The resulting hex is the same as what I ended up setting above.

If you use this to update one or more rows in-place by referencing the column in its own value, that means the query is no longer indempotent, which isn't great for live hacks (e.g. if you accidentally run it twice, it corrupts it in another way instead of fixing it). Also, you do still need CONCAT() to insert the "imported>" prefix. Without that you'll likey get a unique constraint error (as expected), or produce a logically invalid entry (bad, missing user ID).

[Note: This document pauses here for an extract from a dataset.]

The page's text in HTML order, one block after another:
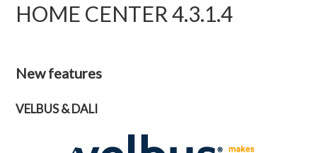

I suggest going through all usernames/actor names on all wikis calling mb_check_encoding on them and see what's left.

I would suggest using something like badutf8> rather than imported> - the fact that the edit was imported is a guess, not something you know.

I would suggest using something like badutf8> rather than imported> - the fact that the edit was imported is a guess, not something you know.

Whether it was an import, or a bug causing the revision to be stored in the format exclusively used for imports now (non-IP name with user_id=0) is a distinction without a difference. Introducing a new reserved prefix in the software that we have to forever keep and dance around seems more trouble than it is worth, but it is worth considering. I suggest discussing this further on the parent task.

Importing already can create prefixed usernames with arbitrary prefixes. For example there's a deleted edit attributed to "aug2001>Adsl-63-205-153-170.dsl.lsan03.pacbell.net" in the deleted history of "Human–computer_interaction/Temp" on enwiki. "imported>" is just a convention, not a hard assumption.